Remove sub-array within a numpy array if any item in it has already appeared in a previous array

Question

I have an two-dimensional numpy array. I need to filter out duplications - if any item in a row is there in a previous row, then it's considered a duplication.

#i.e.:
arr =
array([[4580, 4581, 4657, 4658],
       [4580, 4581, 4657, 4659], #-> duplicate because of 4580
       [4650, 4652, 4654, 4655],
       [4651, 4655, 4652, 4656]]) #-> duplicate because of 4652

#Output should be: 
array([[4580, 4581, 4657, 4658],
       [4650, 4652, 4654, 4655]])

The below script gives me my expected output for small inputs. It chokes on large arrays, however. I'm sure there's a much simpler and more efficient way to do this but I can't seem to find it.
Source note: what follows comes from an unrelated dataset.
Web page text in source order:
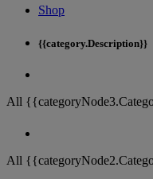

check = np.array([not(np.in1d(a, np.unique(arr[:i])).any()) for i,a in enumerate(arr)])
arr[check]

Answer 1

You can find unique elements of the array using np.unique. Passing the argument return_index=True returns the indices of the first occurrence of the unique elements. Note that since unique implicitly flattens the array, these values are indices in the flattened array.

unique_elems, unique_indices = np.unique(arr, return_index=True)
# array([4580, 4581, 4650, 4651, 4652, 4654, 4655, 4656, 4657, 4658, 4659]),
# array([ 0,  1,  8, 12,  9, 10, 11, 15,  2,  3,  7], dtype=int64)

Now, we want to select any rows, where all its elements are in the unique_indices array. First, let's create an array which maps the index of an element in the flattened array to its position in arr:

mapping = np.arange(arr.size).reshape(arr.shape)

Now, let's see which indices are in unique_indices:

select_elem = np.isin(mapping, unique_indices)
# array([[ True,  True,  True,  True],
#        [False, False, False,  True],
#        [ True,  True,  True,  True],
#        [ True, False, False,  True]])

And finally, select only the rows of select_elem which are all True:

select_rows = select_elem.all(axis=1)
# array([ True, False,  True, False])

Using this to index into the array, we get the desired result:

result = arr[select_rows]
# array([[4580, 4581, 4657, 4658],
#        [4650, 4652, 4654, 4655]])

Here's how the performance varies with input size:

Timeless's method is (unsurprisingly) nearly identical to yours, since it has the same bottleneck, an iteration in python over the array. The pure-numpy approach I showed above runs significantly faster. I did not time Yossi's method because it gives the wrong result.